Keywords: HERV-K HML-2; RASGRF2; addiction; endogenous retrovirus; persons who inject drugs.

Fig. 1.

(A) LTR integration screening—PCR design. Primer mapping and product sizes relative to the wild type (Top) and the HK2-LTR (red) integrated allele (Bottom). Exonic and intronic regions are in blue and gray, respectively. (B) Integration screening results of eight (p1 to p8) random patients: Primers LTR_splc_F and dn_intg_R were used in “p,” while primers up_intg_F and dn_intg_R were used in “s” mastermix. Patients 98523 and 99583 are positive (heterozygous) for the integration. (C) Primer sequences used for the LTR integration screening and the confirmation of the editing in HEK293 cells and for the expression assessment of the RASGRF2 exonic junctions. (D) Tabular index for the genotypic interpretation of the PCR products in B. (E) CRISPR/Cas9 editing of the HEK293 cell line to incorporate RASGRF2-int. pcDNA3.1(+) plasmid containing the LTR sequence flanked by 1-kb preintegration site homologous arms (light blue) was used for the homology directed repair (HDR) insertion mechanism.
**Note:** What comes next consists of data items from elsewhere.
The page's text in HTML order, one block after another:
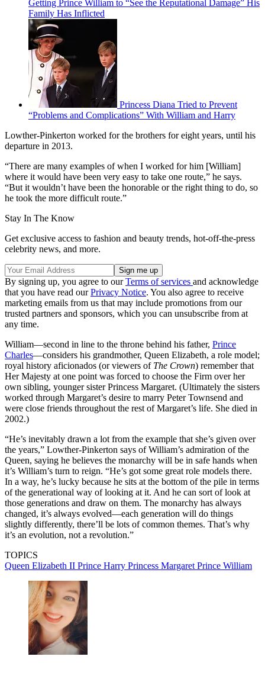
Getting Prince William to “See the Reputational Damage” His
Family Has Inflicted
Princess Diana Tried to Prevent
“Problems and Complications” With William and Harry
Lowther-Pinkerton worked for the brothers for eight years, until his
departure in 2013.
“There are many examples of when I worked for him [William]
where it would have been very easy to take one route,” he says.
“But it wouldn’t have been the honorable or the right thing to do, so
he took the more difficult route.”
Stay In The Know
Get exclusive access to fashion and beauty trends, hot-off-the-press
celebrity news, and more.
By signing up, you agree to ourTerms of services and acknowledge
that you have read ourPrivacy Notice. You also agree to receive
marketing emails from us that may include promotions from our
trusted partners and sponsors, which you can unsubscribe from at
any time.
William—second in line to the throne behind his father, Prince
Charles—considers his grandmother, Queen Elizabeth, a role model;
royal history aficionados (or viewers of The Crown) remember that
Her Majesty at one point was forced to choose the Firm over her
own sibling, younger sister Princess Margaret. (Ultimately the sisters
worked through Margaret’s desire to marry Peter Townsend and
were close friends throughout the rest of Margaret’s life. She died in
2002.)
“He’s inevitably drawn a lot from the example that she’s given over
the years,” Lowther-Pinkerton says of William’s admiration of the
Queen, saying he believes the monarchy will be in safe hands when
it’s William’s turn to reign. “He’s got some great role models there.
In a way, he’s lucky because he sits at the bottom of the pile in terms
of the generational way of looking at it. And he can sort of look at
those generations and draw on them. The monarchy has always
changed, it’s always evolved—each generation will do things
slightly differently, there’ll be lots of common themes. That’s why
it’s an evolution, not a revolution.”
TOPICS
Queen Elizabeth II Prince Harry Princess Margaret Prince William
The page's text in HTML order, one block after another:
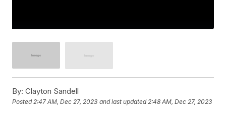
By: Clayton Sandell
Posted2:47 AM, Dec 27, 2023 and last updated 2:48 AM, Dec 27, 2023
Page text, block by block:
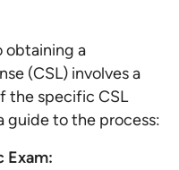
obtaining a
(CSL) involves a
the specific CSL
guide to the process:
Exam:
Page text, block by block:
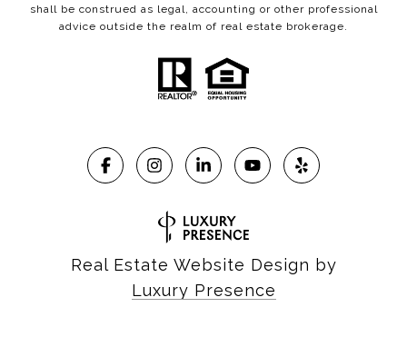
shall be construed as legal, accounting or other professional
advice outside the realm of real estate brokerage.
Real Estate Website Design by
Luxury Presence
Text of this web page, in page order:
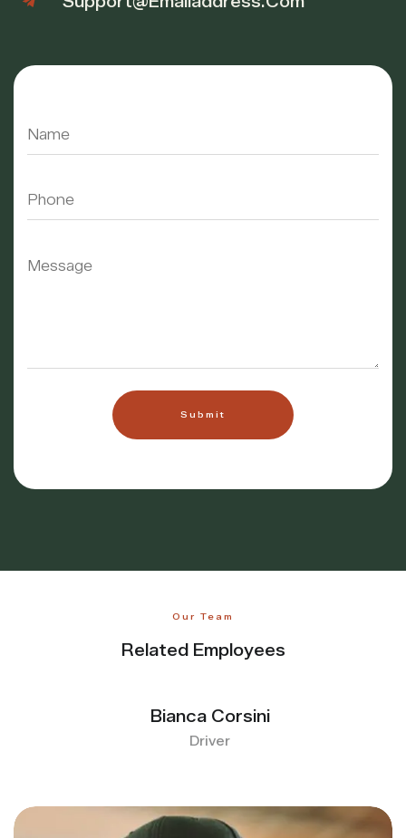
Our Team
Related Employees
Bianca Corsini
Driver
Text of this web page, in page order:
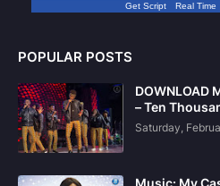
Get Script Real Time
POPULAR POSTS
DOWNLOAD
– Ten
Saturday,
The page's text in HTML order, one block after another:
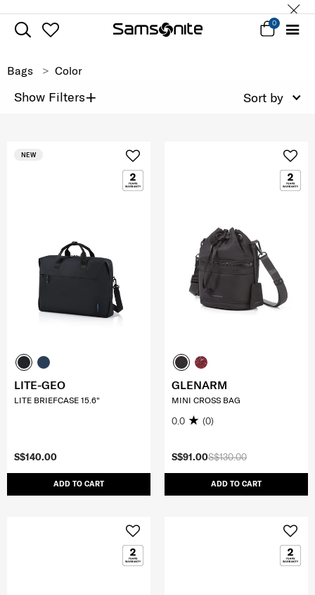
0
Bags Color
Show Filters+ Sort by
S$140.00
ADD TO CART
NEW
LITE-GEO
LITE BRIEFCASE 15.6"
S$130.00
S$91.00
ADD TO CART
GLENARM
MINI CROSS BAG
0.0 (0)
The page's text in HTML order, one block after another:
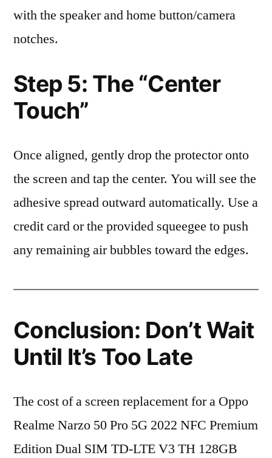
with the speaker and home button/camera
notches.
Step 5: The “Center
Touch”
Once aligned, gently drop the protector onto
the screen and tap the center. You will see the
adhesive spread outward automatically. Use a
credit card or the provided squeegee to push
any remaining air bubbles toward the edges.
Conclusion: Don’t Wait
Until It’s Too Late
The cost of a screen replacement for a Oppo
Realme Narzo 50 Pro 5G 2022 NFC Premium
Edition Dual SIM TD-LTE V3 TH 128GB
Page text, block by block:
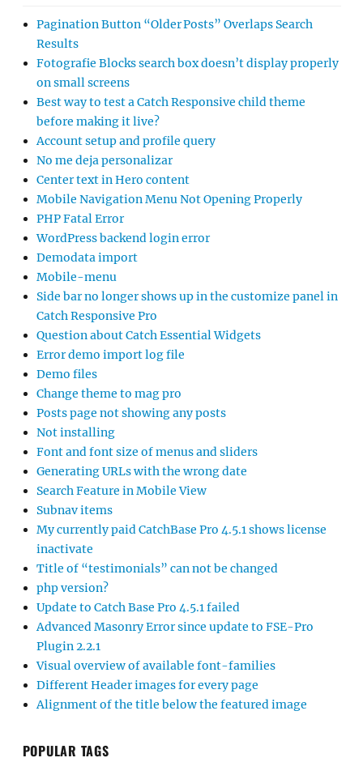
Pagination Button “Older Posts” Overlaps Search
Results
Fotografie Blocks search box doesn’t display properly
on small screens
Best way to test a Catch Responsive child theme
before making it live?
Account setup and profile query
No me deja personalizar
Center text in Hero content
Mobile Navigation Menu Not Opening Properly
PHP Fatal Error
WordPress backend login error
Demodata import
Mobile-menu
Side bar no longer shows up in the customize panel in
Catch Responsive Pro
Question about Catch Essential Widgets
Error demo import log file
Demo files
Change theme to mag pro
Posts page not showing any posts
Not installing
Font and font size of menus and sliders
Generating URLs with the wrong date
Search Feature in Mobile View
Subnav items
My currently paid CatchBase Pro 4.5.1 shows license
inactivate
Title of “testimonials” can not be changed
php version?
Update to Catch Base Pro 4.5.1 failed
Advanced Masonry Error since update to FSE-Pro
Plugin 2.2.1
Visual overview of available font-families
Different Header images for every page
Alignment of the title below the featured image
POPULAR TAGS
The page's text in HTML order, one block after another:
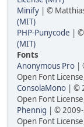
Minify | ©
(MIT)
PHP-Punycode |
(MIT)
Fonts
Anonymous Pro |
Open Font
ConsolaMono | ©
Open Font
Phennig | ©
Open Font

Primers intg_conf_F (mastermix “c”), which avoid the false-positive amplification of the HDR plasmid, and ingr_conf_R (mapping the 5′ LTR splice site) were used in conjunction with primers up_intg_F and dn_intg_R to confirm integration/genotyping of the cell line. (F) Post CRISPR/Cas9 clonal selection and screening/genotyping for the RASGRF2-int HEK293 cells. The gel is annotated according to the scale of the cells in culture over the days posttransfection: 96w/18d (96-well plate, 18 d), 24w/34d (24-well plate, 34 d), and T75f/48d (T75 flask, 48 d). The aneuploidy of the cell line selects for the wild-type alleles versus the edited ones. (G) Differential expression of exons (triplicates of the same clone) upon editing of HEK293 cells: SYBR Green qPCR was used to evaluate the expression levels of exon–exon junctions 2–3, 16–17, 17–18, and 18–19. Error bars represent 95% confidence intervals. The expression of the exons around the integration is reduced by more than >70% (P = 0.01, P = 0.047, and P = 0.002 for 16–17, 17–18, and 18–19, respectively, t test), while the expression of exons 2–3 is increased by more than threefold (P = 0.01, t test) compared with the wild-type HEK293 cells, 18 d posttransfection. The expression levels of the exons revert to normal after 48 d posttransfection. (H) RASGRF2 gene and alternative transcripts. Positioning of HK2 solo-LTR integration, between exons 17 and 18 of the main, 201, transcript.

Fig. 2.

(A) Schematic representation of the pipeline used for the estimation of the expression at the edges of the HK2 integrations in NCCIT cells. LTR (in red) and full-length HK2 elements were used to build a sequence database. RNA-seq HK2-filtered reads were locally realigned against an HK2–host junction database. (B) A scatterplot of counts spanning LTR-start vs. LTR-end edges. (C–E) (Log) Boxplots of mean counts vs. type of element, over LTR-start and LTR-end edges. (F) Active (>5 reads) vs. not active (0 to 5 reads) elements, in combination with their age. (G) The magnitude of activity (more/less than 500 reads) in combination with the age of the elements, over LTR-start and LTR-end edges. NS, not statistically significant. Error bars indicate 95% confidence intervals.